Source code for redisvl.utils.vectorize.voyageai

import os
from typing import TYPE_CHECKING, Any

from pydantic import ConfigDict
from tenacity import retry, stop_after_attempt, wait_random_exponential
from tenacity.retry import retry_if_not_exception_type

if TYPE_CHECKING:
    from redisvl.extensions.cache.embeddings.embeddings import EmbeddingsCache

from redisvl.utils.vectorize.base import BaseVectorizer

# ignore that voyageai isn't imported
# mypy: disable-error-code="name-defined"



[docs]
class VoyageAIVectorizer(BaseVectorizer):
    """The VoyageAIVectorizer class utilizes VoyageAI's API to generate
    embeddings for text and multimodal (text / image / video) data.
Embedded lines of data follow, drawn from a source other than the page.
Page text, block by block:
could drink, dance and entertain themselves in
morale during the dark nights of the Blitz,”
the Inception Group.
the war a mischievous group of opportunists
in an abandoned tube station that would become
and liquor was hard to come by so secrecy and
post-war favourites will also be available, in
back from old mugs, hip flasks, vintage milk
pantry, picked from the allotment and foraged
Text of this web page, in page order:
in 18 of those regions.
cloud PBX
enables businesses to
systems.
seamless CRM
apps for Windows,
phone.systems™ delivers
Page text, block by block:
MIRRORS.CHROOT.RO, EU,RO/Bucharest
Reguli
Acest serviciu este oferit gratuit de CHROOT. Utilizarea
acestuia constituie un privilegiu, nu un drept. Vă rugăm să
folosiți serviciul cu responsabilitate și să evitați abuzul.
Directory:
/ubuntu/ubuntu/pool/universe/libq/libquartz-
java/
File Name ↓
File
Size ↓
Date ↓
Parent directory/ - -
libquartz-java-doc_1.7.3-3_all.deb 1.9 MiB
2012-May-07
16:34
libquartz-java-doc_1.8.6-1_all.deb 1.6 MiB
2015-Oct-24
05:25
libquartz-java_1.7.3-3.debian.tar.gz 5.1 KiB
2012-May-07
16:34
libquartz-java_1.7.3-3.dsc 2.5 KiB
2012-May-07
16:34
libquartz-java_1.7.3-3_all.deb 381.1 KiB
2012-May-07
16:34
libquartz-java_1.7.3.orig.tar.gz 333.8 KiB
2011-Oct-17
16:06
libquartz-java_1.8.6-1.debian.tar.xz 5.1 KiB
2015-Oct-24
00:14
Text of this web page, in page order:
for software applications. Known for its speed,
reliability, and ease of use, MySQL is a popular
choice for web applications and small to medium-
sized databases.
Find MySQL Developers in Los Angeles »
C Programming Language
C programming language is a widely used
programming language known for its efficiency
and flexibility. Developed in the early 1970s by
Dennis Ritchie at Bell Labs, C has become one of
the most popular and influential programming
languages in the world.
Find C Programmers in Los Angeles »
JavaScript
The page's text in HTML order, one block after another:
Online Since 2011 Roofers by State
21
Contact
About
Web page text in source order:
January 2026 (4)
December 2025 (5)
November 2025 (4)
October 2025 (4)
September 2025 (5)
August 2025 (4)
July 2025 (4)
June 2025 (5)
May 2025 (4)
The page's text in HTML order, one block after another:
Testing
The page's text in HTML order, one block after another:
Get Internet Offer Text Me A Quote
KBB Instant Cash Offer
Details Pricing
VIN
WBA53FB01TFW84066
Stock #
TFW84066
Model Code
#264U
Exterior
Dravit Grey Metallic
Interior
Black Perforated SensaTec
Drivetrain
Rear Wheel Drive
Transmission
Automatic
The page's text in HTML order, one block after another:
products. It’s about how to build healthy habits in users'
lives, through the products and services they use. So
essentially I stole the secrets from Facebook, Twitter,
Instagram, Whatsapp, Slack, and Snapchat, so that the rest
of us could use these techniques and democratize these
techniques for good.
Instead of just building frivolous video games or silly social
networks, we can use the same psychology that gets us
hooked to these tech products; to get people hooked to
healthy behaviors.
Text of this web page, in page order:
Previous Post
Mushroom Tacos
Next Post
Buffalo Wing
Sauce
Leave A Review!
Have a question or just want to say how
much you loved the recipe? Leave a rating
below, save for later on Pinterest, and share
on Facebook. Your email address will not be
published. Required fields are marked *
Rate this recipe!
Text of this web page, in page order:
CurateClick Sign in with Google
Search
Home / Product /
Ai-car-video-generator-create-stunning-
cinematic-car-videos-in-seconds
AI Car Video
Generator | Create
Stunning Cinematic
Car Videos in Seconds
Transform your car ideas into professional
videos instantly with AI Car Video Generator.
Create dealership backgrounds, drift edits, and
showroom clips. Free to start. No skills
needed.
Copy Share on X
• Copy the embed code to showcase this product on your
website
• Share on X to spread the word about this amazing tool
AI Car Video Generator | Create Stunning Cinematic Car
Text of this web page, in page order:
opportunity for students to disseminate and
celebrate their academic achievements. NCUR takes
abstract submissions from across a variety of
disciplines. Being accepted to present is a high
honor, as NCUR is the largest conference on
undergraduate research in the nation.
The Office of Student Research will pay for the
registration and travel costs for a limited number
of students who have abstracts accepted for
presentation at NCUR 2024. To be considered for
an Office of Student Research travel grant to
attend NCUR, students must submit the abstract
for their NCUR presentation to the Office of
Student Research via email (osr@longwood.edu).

    This vectorizer is designed to interact with VoyageAI's /embed and /multimodal_embed APIs,
    requiring an API key for authentication. The key can be provided
    directly in the `api_config` dictionary or through the `VOYAGE_API_KEY`
    environment variable. User must obtain an API key from VoyageAI's website
    (https://dash.voyageai.com/). Additionally, the `voyageai` python
    client must be installed with `pip install voyageai`. For image embeddings, the Pillow
    library must also be installed with `pip install pillow`.
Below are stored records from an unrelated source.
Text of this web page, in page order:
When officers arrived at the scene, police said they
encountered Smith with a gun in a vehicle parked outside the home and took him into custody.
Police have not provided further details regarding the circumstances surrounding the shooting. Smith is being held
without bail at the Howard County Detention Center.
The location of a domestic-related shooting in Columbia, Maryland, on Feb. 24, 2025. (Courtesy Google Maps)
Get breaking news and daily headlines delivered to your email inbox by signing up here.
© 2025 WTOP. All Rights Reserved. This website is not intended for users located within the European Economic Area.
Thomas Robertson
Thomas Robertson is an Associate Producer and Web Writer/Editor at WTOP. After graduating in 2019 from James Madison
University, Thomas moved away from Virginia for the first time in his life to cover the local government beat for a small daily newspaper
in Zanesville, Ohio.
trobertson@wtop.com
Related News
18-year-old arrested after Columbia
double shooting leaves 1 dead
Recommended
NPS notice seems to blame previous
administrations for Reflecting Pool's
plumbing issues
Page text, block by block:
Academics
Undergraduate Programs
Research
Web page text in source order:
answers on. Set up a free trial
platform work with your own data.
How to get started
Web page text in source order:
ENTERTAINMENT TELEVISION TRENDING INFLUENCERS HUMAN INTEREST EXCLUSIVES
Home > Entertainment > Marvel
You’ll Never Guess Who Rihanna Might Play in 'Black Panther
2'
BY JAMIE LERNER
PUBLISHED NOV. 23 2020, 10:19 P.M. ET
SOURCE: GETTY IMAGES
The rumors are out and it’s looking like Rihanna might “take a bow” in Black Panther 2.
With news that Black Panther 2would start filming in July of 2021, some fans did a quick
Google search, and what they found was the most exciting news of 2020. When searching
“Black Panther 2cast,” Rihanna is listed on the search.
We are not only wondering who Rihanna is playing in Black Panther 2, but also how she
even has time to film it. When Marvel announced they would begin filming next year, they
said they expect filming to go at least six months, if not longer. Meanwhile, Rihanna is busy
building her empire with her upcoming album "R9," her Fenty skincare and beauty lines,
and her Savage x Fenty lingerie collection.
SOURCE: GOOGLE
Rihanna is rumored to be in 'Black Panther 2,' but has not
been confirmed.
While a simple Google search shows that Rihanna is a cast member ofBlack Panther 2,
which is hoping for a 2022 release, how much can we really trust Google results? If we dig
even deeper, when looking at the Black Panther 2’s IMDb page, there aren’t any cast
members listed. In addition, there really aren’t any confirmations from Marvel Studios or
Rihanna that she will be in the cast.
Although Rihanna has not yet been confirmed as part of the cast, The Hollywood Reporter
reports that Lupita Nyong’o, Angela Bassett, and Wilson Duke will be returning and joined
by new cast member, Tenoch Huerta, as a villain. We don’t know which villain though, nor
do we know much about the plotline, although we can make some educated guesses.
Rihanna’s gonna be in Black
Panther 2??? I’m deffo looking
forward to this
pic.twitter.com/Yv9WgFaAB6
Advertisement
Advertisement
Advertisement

    The vectorizer supports both synchronous and asynchronous operations, allows for batch
    processing of content and flexibility in handling preprocessing tasks.
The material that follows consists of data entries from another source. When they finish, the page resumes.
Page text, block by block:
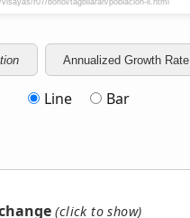
Annualized Growth Rate
Line Bar
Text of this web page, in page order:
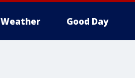
Weather Good Day
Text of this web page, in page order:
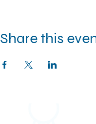
Share this
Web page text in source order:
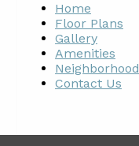
Home
Floor Plans
Gallery
Amenities
Neighborhood
Contact Us
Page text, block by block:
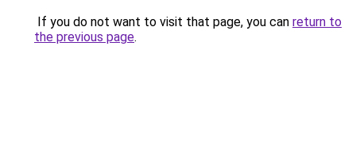
If you do not want to visit that page, you can return to
the previous page.
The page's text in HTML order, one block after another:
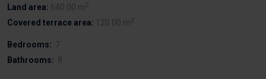
Land area: 640.00 m2
Covered terrace area: 120.00 m2
Bedrooms: 7
Bathrooms:
8
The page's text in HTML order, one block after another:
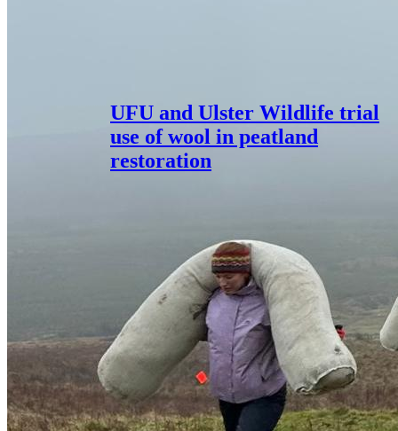
UFU and Ulster Wildlife trial
use of wool in peatland
restoration
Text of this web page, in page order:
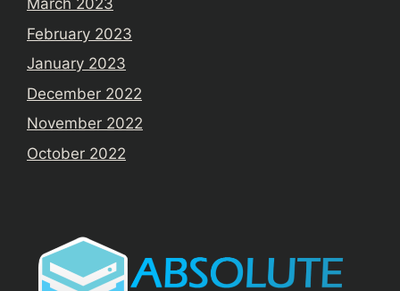
March 2023
February 2023
January 2023
December 2022
November 2022
October 2022
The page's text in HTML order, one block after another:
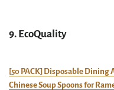
9. EcoQuality
[50 PACK] Disposable Dining
Chinese Soup Spoons for
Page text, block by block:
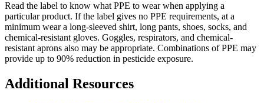
Read the label to know what PPE to wear when applying a
particular product. If the label gives no PPE requirements, at a
minimum wear a long-sleeved shirt, long pants, shoes, socks, and
chemical-resistant gloves. Goggles, respirators, and chemical-
resistant aprons also may be appropriate. Combinations of PPE may
provide up to 90% reduction in pesticide exposure.
Additional Resources
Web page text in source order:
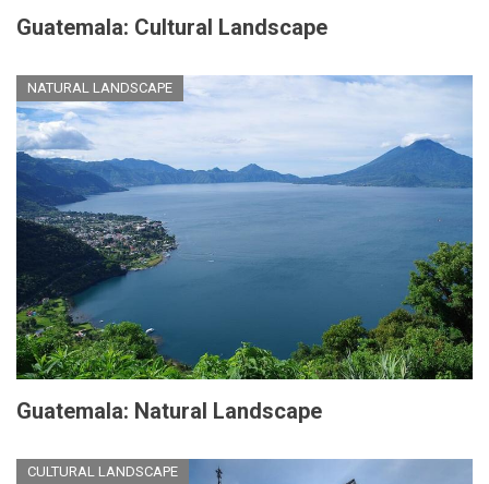
Guatemala: Cultural Landscape
NATURAL LANDSCAPE
Guatemala: Natural Landscape
CULTURAL LANDSCAPE
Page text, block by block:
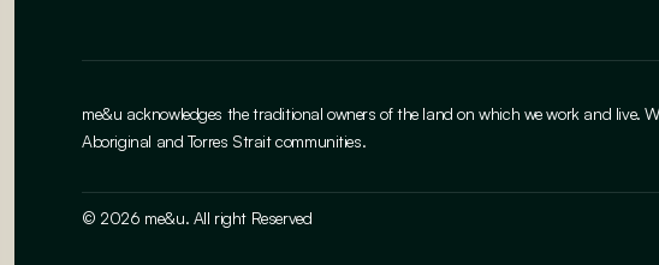
me&u acknowledges the traditional owners of the land on which we work and live.
Aboriginal and Torres Strait communities.
© 2026 me&u. All right Reserved
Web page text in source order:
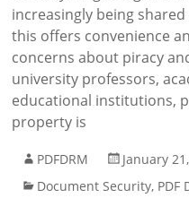
increasingly being
this offers convenience
concerns about piracy
university professors,
educational institutions,
property is
PDFDRM
January
Document Security, PDF
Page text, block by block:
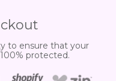
to ensure that your
protected.
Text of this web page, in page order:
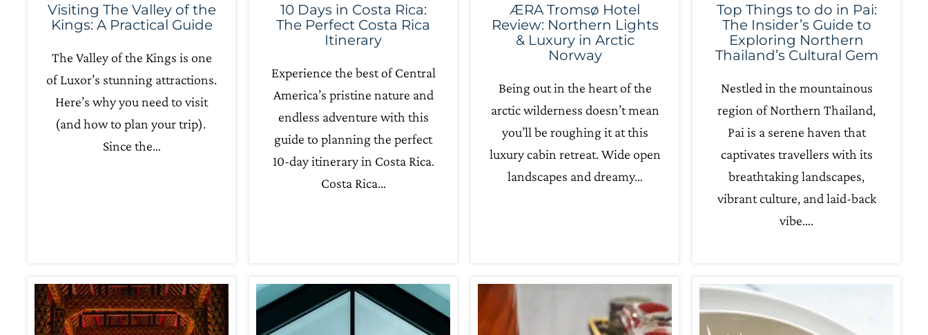
Visiting The Valley of the
Kings: A Practical Guide
The Valley of the Kings is one
of Luxor’s stunning attractions.
Here’s why you need to visit
(and how to plan your trip).
Since the…
10 Days in Costa Rica:
The Perfect Costa Rica
Itinerary
Experience the best of Central
America’s pristine nature and
endless adventure with this
guide to planning the perfect
10-day itinerary in Costa Rica.
Costa Rica…
ÆRA Tromsø Hotel
Review: Northern Lights
& Luxury in Arctic
Norway
Being out in the heart of the
arctic wilderness doesn’t mean
you’ll be roughing it at this
luxury cabin retreat. Wide open
landscapes and dreamy…
Top Things to do in Pai:
The Insider’s Guide to
Exploring Northern
Thailand’s Cultural Gem
Nestled in the mountainous
region of Northern Thailand,
Pai is a serene haven that
captivates travellers with its
breathtaking landscapes,
vibrant culture, and laid-back
vibe….
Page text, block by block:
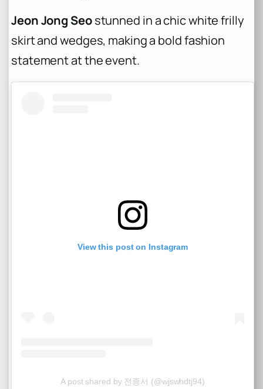
Jeon Jong Seostunned in a chic white frilly
skirt and wedges, making a bold fashion
statement at the event.
View this post on Instagram
A post shared by 전종서 (@wjswhdtj94)
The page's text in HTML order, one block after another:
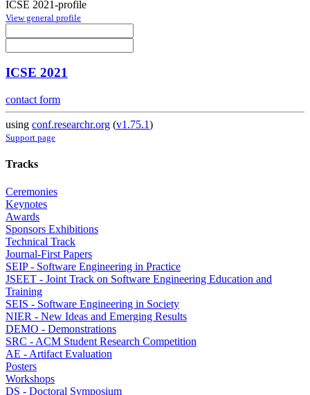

    You can optionally enable caching to improve performance when generating
    embeddings for repeated text inputs.

    .. code-block:: python

        from redisvl.utils.vectorize import VoyageAIVectorizer

        # Basic usage
        vectorizer = VoyageAIVectorizer(
            model="voyage-3-large",
            api_config={"api_key": "your-voyageai-api-key"} # OR set VOYAGE_API_KEY in your env
        )
        query_embedding = vectorizer.embed(
            content="your input query text here",
            input_type="query"
        )
        doc_embeddings = vectorizer.embed_many(
            contents=["your document text", "more document text"],
            input_type="document"
        )

        # Multimodal usage - requires Pillow and voyageai>=0.3.6

        vectorizer = VoyageAIVectorizer(
            model="voyage-multimodal-3.5",
            api_config={"api_key": "your-voyageai-api-key"} # OR set VOYAGE_API_KEY in your env
        )
        image_embedding = vectorizer.embed_image(
            "path/to/your/image.jpg",
            input_type="query"
        )
        video_embedding = vectorizer.embed_video(
            "path/to/your/video.mp4",
            input_type="document"
        )

        # With caching enabled
        from redisvl.extensions.cache.embeddings import EmbeddingsCache
        cache = EmbeddingsCache(name="voyageai_embeddings_cache")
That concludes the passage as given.